-- WHAT THE TASK ASKS --
Reproduce word for word the line that contains "Chas Kaestner & Co. Advertisement" and each line that follows it, stopping after the final line of the material.

^^^^^^^^

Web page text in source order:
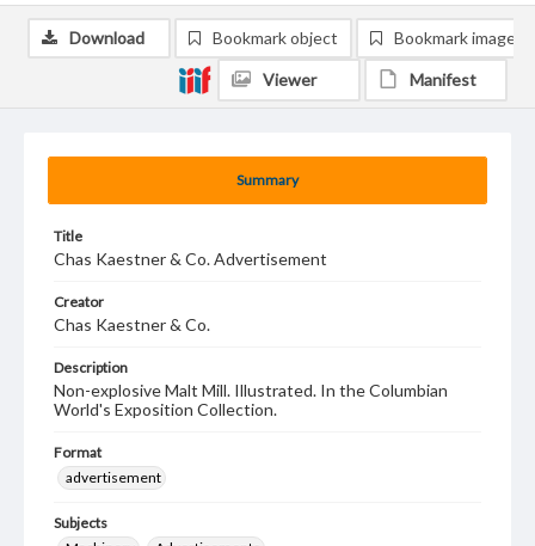
Summary
Title
Chas Kaestner & Co. Advertisement
Creator
Chas Kaestner & Co.
Description
Non-explosive Malt Mill. Illustrated. In the Columbian
World's Exposition Collection.
Format
advertisement
Subjects
Download Bookmark object Bookmark image
Viewer Manifest

^^^^^^^^

-- WRITTEN ANSWER --
Chas Kaestner & Co. Advertisement
Creator
Chas Kaestner & Co.
Description
Non-explosive Malt Mill. Illustrated. In the Columbian
World's Exposition Collection.
Format
advertisement
Subjects
Download Bookmark object Bookmark image
Viewer Manifest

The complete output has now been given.